During one stay in 1996, John Paul quipped that after so many visits, Gemelli had become the “Vatican No. 3,” after St. Peter’s and the papal summer estate in Castel Gandolfo.

A pigeon sits by closed window shutters of the Agostino Gemelli hospital, on the 10th floor where Pope Francis was hospitalized Sunday for intestinal surgery, in Rome, Friday, July 9, 2021. The Vatican says Pope Francis is walking, working and has celebrated Mass at a Rome hospital where he also will deliver his Sunday weekly blessing while recovering from intestinal surgery. (AP Photo/Gregorio Borgia)

Francis, for his part, was continuing to eat regularly and walk in the corridor after the three-hour surgery Sunday, the Vatican said. It said he had resumed working, “alternating it with moments of reading texts.”

He celebrated Mass in the papal private apartment on Thursday afternoon, “attended by all those assisting him during his hospitalization,” the Vatican said.

The Argentine pope has enjoyed relatively robust health, though he lost the upper part of one lung in his youth because of an infection. He also suffers from sciatica, or nerve pain, that makes him walk with a pronounced limp.
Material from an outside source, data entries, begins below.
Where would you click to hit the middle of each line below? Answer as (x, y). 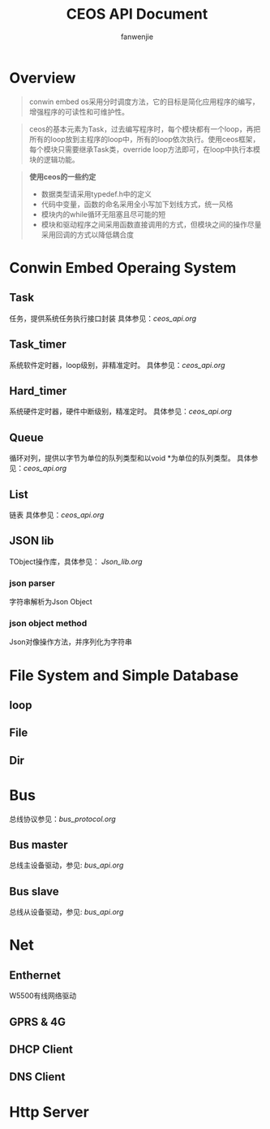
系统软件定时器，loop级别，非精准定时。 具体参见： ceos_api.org (117, 365)
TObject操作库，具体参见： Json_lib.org (76, 561)
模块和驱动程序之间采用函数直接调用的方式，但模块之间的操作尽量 (151, 224)
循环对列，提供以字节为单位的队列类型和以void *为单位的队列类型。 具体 (130, 458)
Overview (43, 78)
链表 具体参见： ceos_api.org (57, 515)
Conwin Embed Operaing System (123, 268)
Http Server (49, 1112)
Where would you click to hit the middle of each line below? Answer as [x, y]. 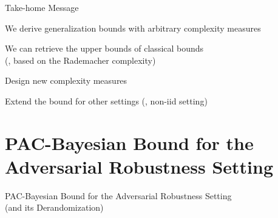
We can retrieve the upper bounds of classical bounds [104, 48]
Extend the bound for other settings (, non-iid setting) [106, 100]
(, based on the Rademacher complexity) [80, 60]
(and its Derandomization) [54, 207]
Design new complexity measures [66, 80]
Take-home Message [42, 7]
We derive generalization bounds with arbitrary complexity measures [133, 28]
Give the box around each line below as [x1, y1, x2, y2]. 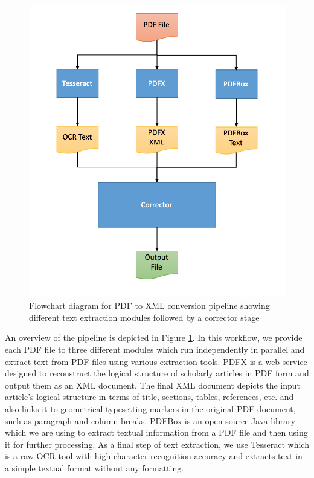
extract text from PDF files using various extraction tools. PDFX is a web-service [5, 355, 307, 367]
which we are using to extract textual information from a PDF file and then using [5, 426, 308, 439]
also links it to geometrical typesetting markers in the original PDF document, [5, 402, 296, 415]
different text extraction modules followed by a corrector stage [29, 311, 260, 323]
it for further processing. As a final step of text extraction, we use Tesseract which [5, 438, 309, 450]
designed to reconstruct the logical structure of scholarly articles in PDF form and [5, 367, 309, 379]
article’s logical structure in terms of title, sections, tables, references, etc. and [5, 390, 294, 403]
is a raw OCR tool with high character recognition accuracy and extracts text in [5, 450, 303, 462]
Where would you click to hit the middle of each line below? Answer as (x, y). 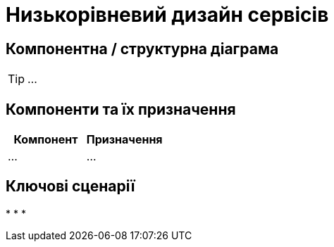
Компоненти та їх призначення (121, 109)
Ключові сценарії (70, 186)
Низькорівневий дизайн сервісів (167, 15)
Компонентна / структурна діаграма (142, 49)
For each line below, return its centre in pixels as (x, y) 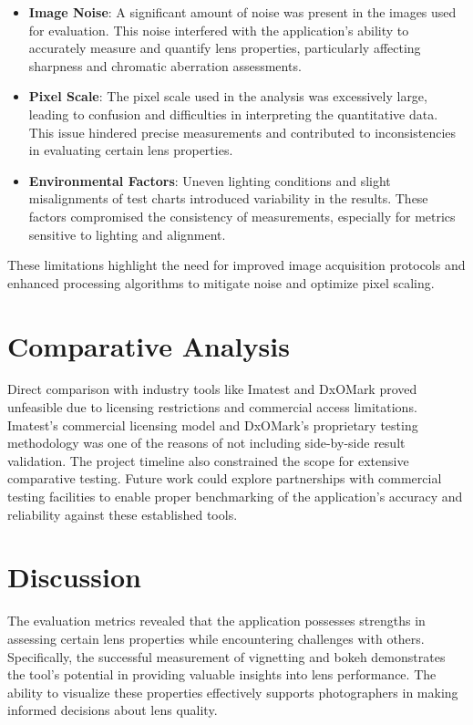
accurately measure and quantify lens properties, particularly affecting (225, 48)
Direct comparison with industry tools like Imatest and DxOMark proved (212, 389)
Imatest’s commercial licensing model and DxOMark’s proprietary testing (213, 425)
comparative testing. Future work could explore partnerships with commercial (225, 478)
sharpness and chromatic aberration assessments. (165, 65)
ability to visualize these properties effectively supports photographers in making (233, 692)
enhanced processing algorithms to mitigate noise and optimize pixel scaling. (221, 282)
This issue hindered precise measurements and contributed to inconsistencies (242, 132)

John Paul’s first stay at Gemelli was after he was shot during a May 13, 1981 assassination attempt in St. Peter’s Square. Four days later, he delivered his Sunday prayer from the hospital and said: “Pray for the brother who shot me, whom I have sincerely forgiven.”

People sit around the statue of late Saint Pope John Paul II outside the Agostino Gemelli hospital, where Pope Francis was hospitalized Sunday for intestinal surgery, in Rome, Friday, July 9, 2021. The Vatican’s daily update on Thursday said Francis was continuing to eat and move around unassisted, and had even sent his greetings to young cancer patients at Rome’s Gemelli hospital. (AP Photo/Gregorio Borgia)

John Paul was released in June of that year but returned a few weeks later after developing a serious infection that kept him hospitalized for nearly two months.

He returned in subsequent years for broken bones suffered in falls, an appendectomy, respiratory and throat problems as well as to have a benign intestinal tumor removed. The Polish pope, who suffered from Parkinson’s disease, died at the Vatican on April 2, 2005.